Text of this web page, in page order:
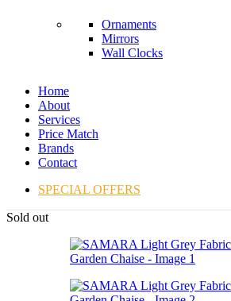
Ornaments
Mirrors
Wall Clocks
Home
About
Services
Price Match
Brands
Contact
SPECIAL OFFERS
Sold out
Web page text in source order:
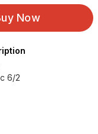
Now
6/2
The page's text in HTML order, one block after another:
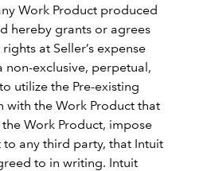
Work Product produced
hereby grants or agrees
at Seller’s expense
non-exclusive, perpetual,
utilize the Pre-existing
with the Work Product that
Work Product, impose
any third party, that Intuit
to in writing. Intuit
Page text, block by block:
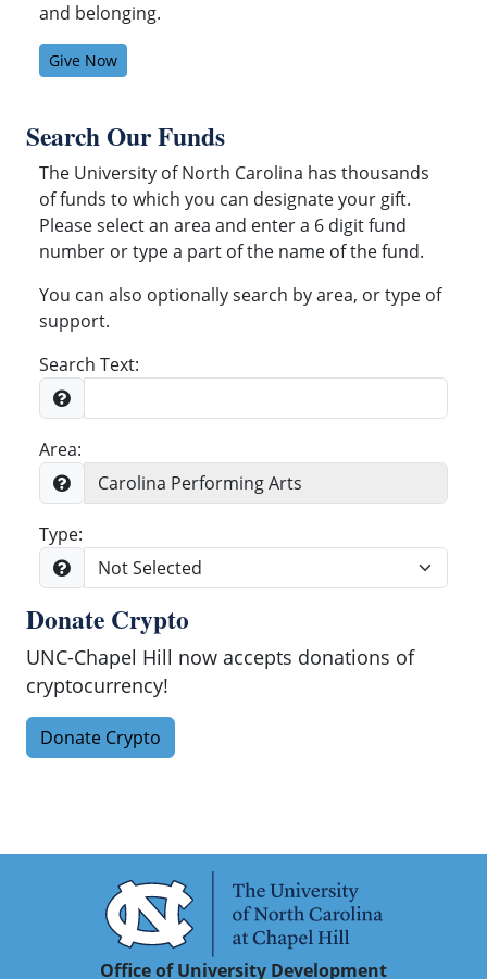
and belonging.
Give Now
Search Our Funds
The University of North Carolina has thousands
of funds to which you can designate your gift.
Please select an area and enter a 6 digit fund
number or type a part of the name of the fund.
You can also optionally search by area, or type of
support.
Search Text:
Area:
Type:
Donate Crypto
UNC-Chapel Hill now accepts donations of
cryptocurrency!
Donate Crypto
Office of University Development
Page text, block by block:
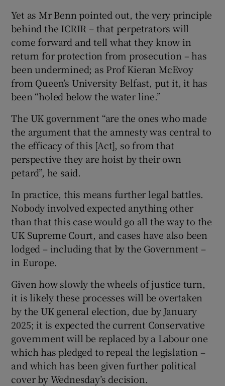
Yet as Mr Benn pointed out, the very principle
behind the ICRIR – that perpetrators will
come forward and tell what they know in
return for protection from prosecution – has
been undermined; as Prof Kieran McEvoy
from Queen’s University Belfast, put it, it has
been “holed below the water line.”
The UK government “are the ones who made
the argument that the amnesty was central to
the efficacy of this [Act], so from that
perspective they are hoist by their own
petard”, he said.
In practice, this means further legal battles.
Nobody involved expected anything other
than that this case would go all the way to the
UK Supreme Court, and cases have also been
lodged – including that by the Government –
in Europe.
Given how slowly the wheels of justice turn,
it is likely these processes will be overtaken
by the UK general election, due by January
2025; it is expected the current Conservative
government will be replaced by a Labour one
which has pledged to repeal the legislation –
and which has been given further political
cover by Wednesday’s decision.
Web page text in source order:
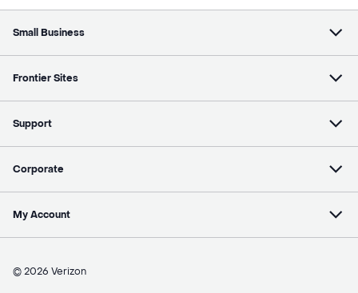
Small Business
Frontier Sites
Support
Corporate
My Account
© 2026 Verizon
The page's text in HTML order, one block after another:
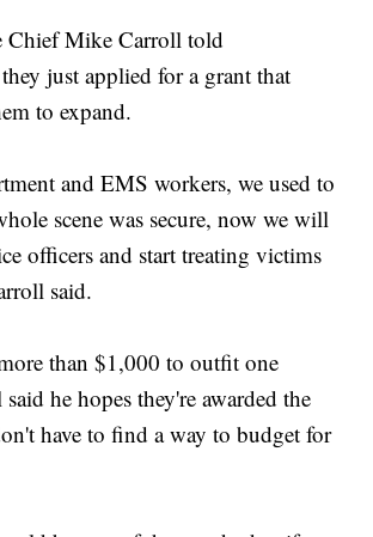
Chief Mike Carroll told
just applied for a grant that
to expand.
and EMS workers, we used to
scene was secure, now we will
officers and start treating victims
said.
than $1,000 to outfit one
he hopes they're awarded the
have to find a way to budget for
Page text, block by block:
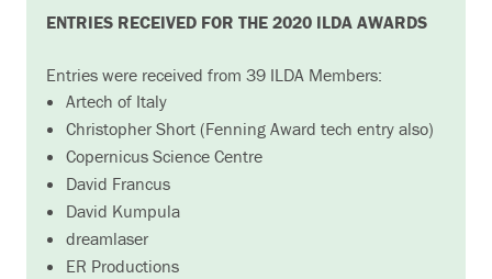
ENTRIES RECEIVED FOR THE 2020 ILDA AWARDS
Entries were received from 39 ILDA Members:
Artech of Italy
Christopher Short (Fenning Award tech entry also)
Copernicus Science Centre
David Francus
David Kumpula
dreamlaser
ER Productions
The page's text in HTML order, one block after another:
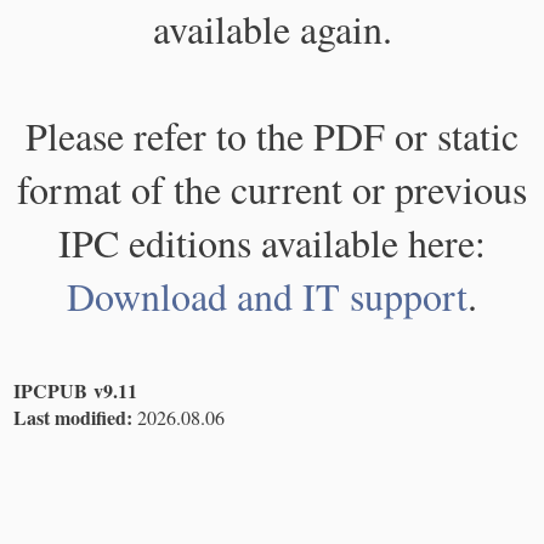
available again.
Please refer to the PDF or static
format of the current or previous
IPC editions available here:
Download and IT support.
IPCPUB v9.11
Last modified: 2026.08.06

___

## WHAT YOU SHOULD DO
Set down the material above exactly as written, but not the pictures.

## WRITTEN SOLUTION
Text of this web page, in page order:
Ornaments
Mirrors
Wall Clocks
Home
About
Services
Price Match
Brands
Contact
SPECIAL OFFERS
Sold out
Web page text in source order:
Now
6/2
The page's text in HTML order, one block after another:
Work Product produced
hereby grants or agrees
at Seller’s expense
non-exclusive, perpetual,
utilize the Pre-existing
with the Work Product that
Work Product, impose
any third party, that Intuit
to in writing. Intuit
Page text, block by block:
and belonging.
Give Now
Search Our Funds
The University of North Carolina has thousands
of funds to which you can designate your gift.
Please select an area and enter a 6 digit fund
number or type a part of the name of the fund.
You can also optionally search by area, or type of
support.
Search Text:
Area:
Type:
Donate Crypto
UNC-Chapel Hill now accepts donations of
cryptocurrency!
Donate Crypto
Office of University Development
Page text, block by block:
Yet as Mr Benn pointed out, the very principle
behind the ICRIR – that perpetrators will
come forward and tell what they know in
return for protection from prosecution – has
been undermined; as Prof Kieran McEvoy
from Queen’s University Belfast, put it, it has
been “holed below the water line.”
The UK government “are the ones who made
the argument that the amnesty was central to
the efficacy of this [Act], so from that
perspective they are hoist by their own
petard”, he said.
In practice, this means further legal battles.
Nobody involved expected anything other
than that this case would go all the way to the
UK Supreme Court, and cases have also been
lodged – including that by the Government –
in Europe.
Given how slowly the wheels of justice turn,
it is likely these processes will be overtaken
by the UK general election, due by January
2025; it is expected the current Conservative
government will be replaced by a Labour one
which has pledged to repeal the legislation –
and which has been given further political
cover by Wednesday’s decision.
Web page text in source order:
Small Business
Frontier Sites
Support
Corporate
My Account
© 2026 Verizon
The page's text in HTML order, one block after another:
Chief Mike Carroll told
just applied for a grant that
to expand.
and EMS workers, we used to
scene was secure, now we will
officers and start treating victims
said.
than $1,000 to outfit one
he hopes they're awarded the
have to find a way to budget for
Page text, block by block:
ENTRIES RECEIVED FOR THE 2020 ILDA AWARDS
Entries were received from 39 ILDA Members:
Artech of Italy
Christopher Short (Fenning Award tech entry also)
Copernicus Science Centre
David Francus
David Kumpula
dreamlaser
ER Productions
The page's text in HTML order, one block after another:
available again.
Please refer to the PDF or static
format of the current or previous
IPC editions available here:
Download and IT support.
IPCPUB v9.11
Last modified: 2026.08.06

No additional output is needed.